Herstein's Famous Problem

**ThePerfectHacker** · November 1st 2007, 05:17 PM

There is this one problem in Herstein's book which recieved more comments than anything else.

"Show that is a finite abelian group has subgroups of orders $n$ and $m$ then it has a subgroup of order $\mbox{lcm}(n,m)$ ".

An unfair way to solve this problem is to use the fundamental theorem on finite abelian groups, meaning since $n,m$ divide $|G|$ then so does their least common multiple. But then there exists a subgroup of that order.

I found a simplified proof to this using the first Sylow theorem. I will prove a stronger result. Let $n$ be a divisor of the order of a finite abelian group then it has a subgroup of that order. This is more than what is being asked but it works "easily".*

First, let $H,K$ be subgroups of a finite group. So that $\gcd (|H|,|K|)=1$ . Then $H\cap K = \{ e \}$ , because if $x\in H$ and $x\in K$ then $\mbox{ord}(x)$ is a divisor of $|H|$ and $|K|$ since their orders are relatively prime it means $x=e$ . Now if $H$ is such a group so that $khk^{-1} \in H$ for all $h\in H , \ k\in K$ then the group product $HK = \{hk|h\in H, k\in K\}$ is a subgroup. In particular if the group is abelian then this property must hold and so the group product is always a subgroup. The fundamental observation is that if $H,K$ are subgroups with orders $n,m$ which are relatively prime then $HK$ is a subgroup (we are assuming we are working in a abelian group of course) is a subgroup of order $nm$ . The proof behind this rests in the identity that $|HK|\cdot |H\cap K| = |H|\cdot |K|$ , since as we explained that $|H\cap K|=1$ it means $|HK|=nm$ . Now finally we can complete the proof. Let $d$ be a divisor of the order of the finite abelian group. Certainly if $d=1$ then there is a subgroup of this order. So it is safe to assume that $d>1$ , in that case the we can factorize $d=p_1^{a_1}...p_k^{a_k}$ where each $p_i^{a_i}$ is a divisor of $|G|$ . By Sylow's theorem there is a subgroup $H_i$ having this order. If we let $H$ be the subgroup product of all $H_i$ then it has order $d$ because $\gcd (|H_i|,|H_j|)=1$ for $\delta_{ij}=0$ . Now by above it shows that $H$ has order $d$ .

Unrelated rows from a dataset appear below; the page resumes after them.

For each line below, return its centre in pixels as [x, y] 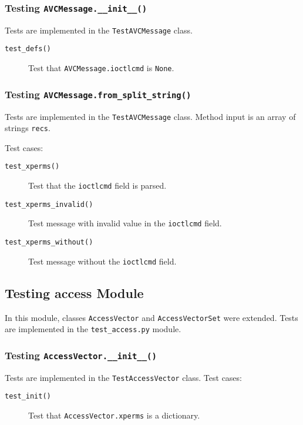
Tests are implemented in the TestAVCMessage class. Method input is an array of [150, 116]
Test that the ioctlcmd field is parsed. [97, 185]
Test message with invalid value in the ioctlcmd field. [125, 223]
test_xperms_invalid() [49, 204]
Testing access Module [74, 292]
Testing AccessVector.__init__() [81, 355]
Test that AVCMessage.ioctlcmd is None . [101, 68]
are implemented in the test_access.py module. [93, 329]

*)I use this expression because maybe Sylow's first theorem is considered heavy machinery. I do not consider it to be, but I have seen others think like that.

**ThePerfectHacker** · November 1st 2007, 05:52 PM

I found a way to generalize Herstein's problem.

Note in this proof we do not really need that fact the group is abelian. We just need the fact that all sub-group products are subgroups. As a result, let me give this group a name in honor of Grothendieck.

Defintion: A "Grothendieck group" is a group such that if $H,K$ are subgroups then $HK$ is a subgroup.

Note, Grothendieck groups do not need to be abelian. For instance, Dedekind groups are Grothendieck groups because all its subgroups are normal. So the quaternion group which is Dedekind but not abelian is Grothendieck.

Here is the generalization:
"If $G$ is a finite Grothendieck group and has subgroups of orders $n,m$ then it will have a subgroup of order $\mbox{lcm}(n,m)$ ".

Not only does it generalize Herstein's problem it generalizes the problem of the converse of the theorem of Lagrange. By extending the converse to a larger class or groups.